Assigned task
For every entry below, give it back exactly and leave out any image.

(Dataset records)
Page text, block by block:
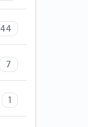
44
7
1
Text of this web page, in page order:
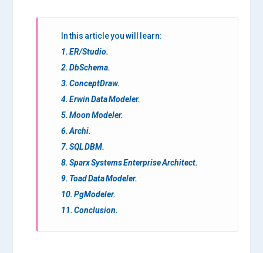
In this article you will learn:
1. ER/Studio.
2. DbSchema.
3. ConceptDraw.
4. Erwin Data Modeler.
5. Moon Modeler.
6. Archi.
7. SQL DBM.
8. Sparx Systems Enterprise Architect.
9. Toad Data Modeler.
10. PgModeler.
11. Conclusion.
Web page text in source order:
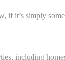
if it’s simply
including
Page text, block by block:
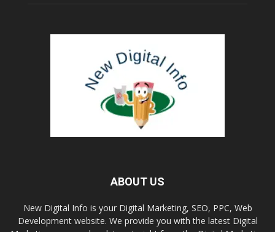
ABOUT US
New Digital Info is your Digital Marketing, SEO, PPC, Web
Development website. We provide you with the latest Digital
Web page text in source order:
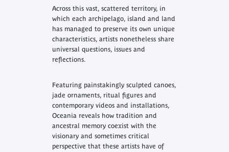
Across this vast, scattered territory, in
which each archipelago, island and land
has managed to preserve its own unique
characteristics, artists nonetheless share
universal questions, issues and
reflections.
Featuring painstakingly sculpted canoes,
jade ornaments, ritual figures and
contemporary videos and installations,
Oceaniareveals how tradition and
ancestral memory coexist with the
visionary and sometimes critical
perspective that these artists have of
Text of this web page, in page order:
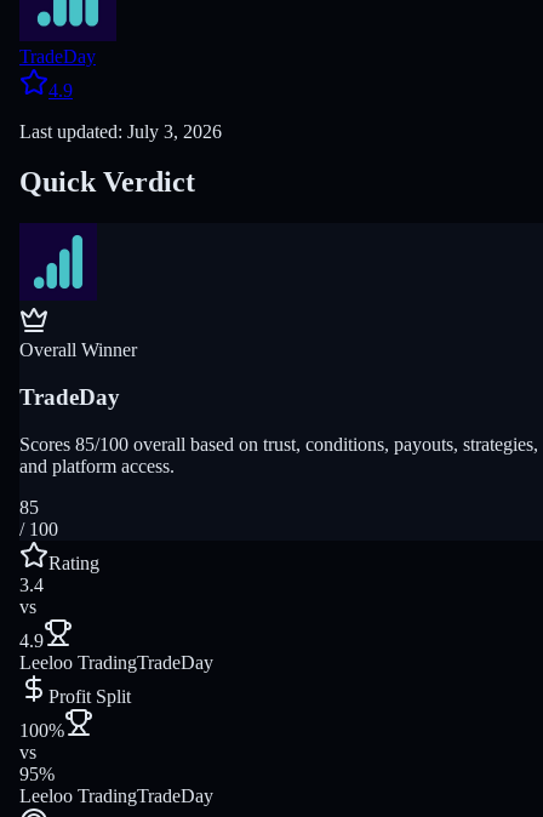
TradeDay
4.9
Last updated: July 3, 2026
Quick Verdict
Overall Winner
TradeDay
Scores 85/100 overall based on trust, conditions, payouts, strategies,
and platform access.
85
/ 100
Rating
3.4
vs
4.9
Leeloo TradingTradeDay
Profit Split
100%
vs
95%
Leeloo TradingTradeDay
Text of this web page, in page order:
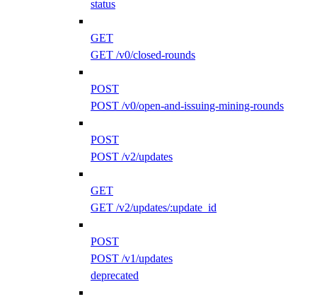
status
GET
GET /v0/closed-rounds
POST
POST /v0/open-and-issuing-mining-rounds
POST
POST /v2/updates
GET
GET /v2/updates/:update_id
POST
POST /v1/updates
deprecated
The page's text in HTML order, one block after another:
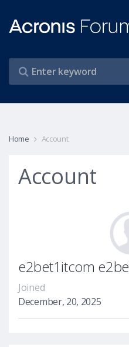
Home Account
Account
e2bet1itcom
Joined
December, 20, 2025
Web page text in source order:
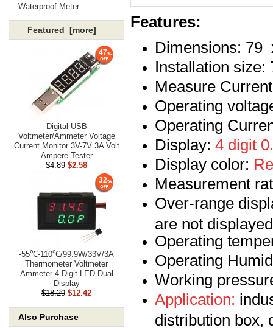
Waterproof Meter
Featured [more]
Digital USB
Voltmeter/Ammeter Voltage
Current Monitor 3V-7V 3A Volt
Ampere Tester
$4.89 $2.58
47
-55℃-110℃/99.9W/33V/3A
Thermometer Voltmeter
Ammeter 4 Digit LED Dual
Display
$18.29 $12.42
32
Also Purchase
Features:
Dimensions: 79
Installation size:
Measure
Operating
Operating
Display: 4 digit
Display color:
Measurement
Over-range
are not displayed
Operating
Operating
Working
Application:
distribution box,
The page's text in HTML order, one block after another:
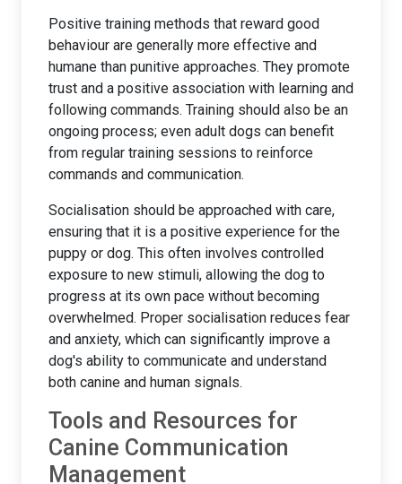
Positive training methods that reward good
behaviour are generally more effective and
humane than punitive approaches. They promote
trust and a positive association with learning and
following commands. Training should also be an
ongoing process; even adult dogs can benefit
from regular training sessions to reinforce
commands and communication.
Socialisation should be approached with care,
ensuring that it is a positive experience for the
puppy or dog. This often involves controlled
exposure to new stimuli, allowing the dog to
progress at its own pace without becoming
overwhelmed. Proper socialisation reduces fear
and anxiety, which can significantly improve a
dog's ability to communicate and understand
both canine and human signals.
Tools and Resources for
Canine Communication
Management
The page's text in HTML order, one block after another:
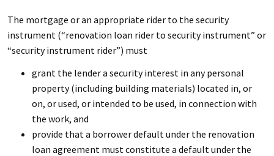
The mortgage or an appropriate rider to the security
instrument (“renovation loan rider to security instrument” or
“security instrument rider”) must
grant the lender a security interest in any personal
property (including building materials) located in, or
on, or used, or intended to be used, in connection with
the work, and
provide that a borrower default under the renovation
loan agreement must constitute a default under the
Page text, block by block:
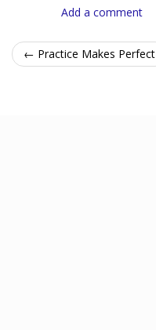
Add a comment
← Practice Makes Perfect
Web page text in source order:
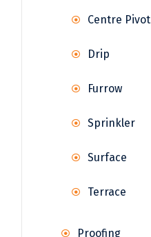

Output for this exercise
Page text, block by block:
44
7
1
Text of this web page, in page order:
In this article you will learn:
1. ER/Studio.
2. DbSchema.
3. ConceptDraw.
4. Erwin Data Modeler.
5. Moon Modeler.
6. Archi.
7. SQL DBM.
8. Sparx Systems Enterprise Architect.
9. Toad Data Modeler.
10. PgModeler.
11. Conclusion.
Web page text in source order:
if it’s simply
including
Page text, block by block:
ABOUT US
New Digital Info is your Digital Marketing, SEO, PPC, Web
Development website. We provide you with the latest Digital
Web page text in source order:
Across this vast, scattered territory, in
which each archipelago, island and land
has managed to preserve its own unique
characteristics, artists nonetheless share
universal questions, issues and
reflections.
Featuring painstakingly sculpted canoes,
jade ornaments, ritual figures and
contemporary videos and installations,
Oceaniareveals how tradition and
ancestral memory coexist with the
visionary and sometimes critical
perspective that these artists have of
Text of this web page, in page order:
TradeDay
4.9
Last updated: July 3, 2026
Quick Verdict
Overall Winner
TradeDay
Scores 85/100 overall based on trust, conditions, payouts, strategies,
and platform access.
85
/ 100
Rating
3.4
vs
4.9
Leeloo TradingTradeDay
Profit Split
100%
vs
95%
Leeloo TradingTradeDay
Text of this web page, in page order:
status
GET
GET /v0/closed-rounds
POST
POST /v0/open-and-issuing-mining-rounds
POST
POST /v2/updates
GET
GET /v2/updates/:update_id
POST
POST /v1/updates
deprecated
The page's text in HTML order, one block after another:
Home Account
Account
e2bet1itcom
Joined
December, 20, 2025
Web page text in source order:
Waterproof Meter
Featured [more]
Digital USB
Voltmeter/Ammeter Voltage
Current Monitor 3V-7V 3A Volt
Ampere Tester
$4.89 $2.58
47
-55℃-110℃/99.9W/33V/3A
Thermometer Voltmeter
Ammeter 4 Digit LED Dual
Display
$18.29 $12.42
32
Also Purchase
Features:
Dimensions: 79
Installation size:
Measure
Operating
Operating
Display: 4 digit
Display color:
Measurement
Over-range
are not displayed
Operating
Operating
Working
Application:
distribution box,
The page's text in HTML order, one block after another:
Positive training methods that reward good
behaviour are generally more effective and
humane than punitive approaches. They promote
trust and a positive association with learning and
following commands. Training should also be an
ongoing process; even adult dogs can benefit
from regular training sessions to reinforce
commands and communication.
Socialisation should be approached with care,
ensuring that it is a positive experience for the
puppy or dog. This often involves controlled
exposure to new stimuli, allowing the dog to
progress at its own pace without becoming
overwhelmed. Proper socialisation reduces fear
and anxiety, which can significantly improve a
dog's ability to communicate and understand
both canine and human signals.
Tools and Resources for
Canine Communication
Management
The page's text in HTML order, one block after another:
The mortgage or an appropriate rider to the security
instrument (“renovation loan rider to security instrument” or
“security instrument rider”) must
grant the lender a security interest in any personal
property (including building materials) located in, or
on, or used, or intended to be used, in connection with
the work, and
provide that a borrower default under the renovation
loan agreement must constitute a default under the
Page text, block by block:
Add a comment
← Practice Makes Perfect
Web page text in source order:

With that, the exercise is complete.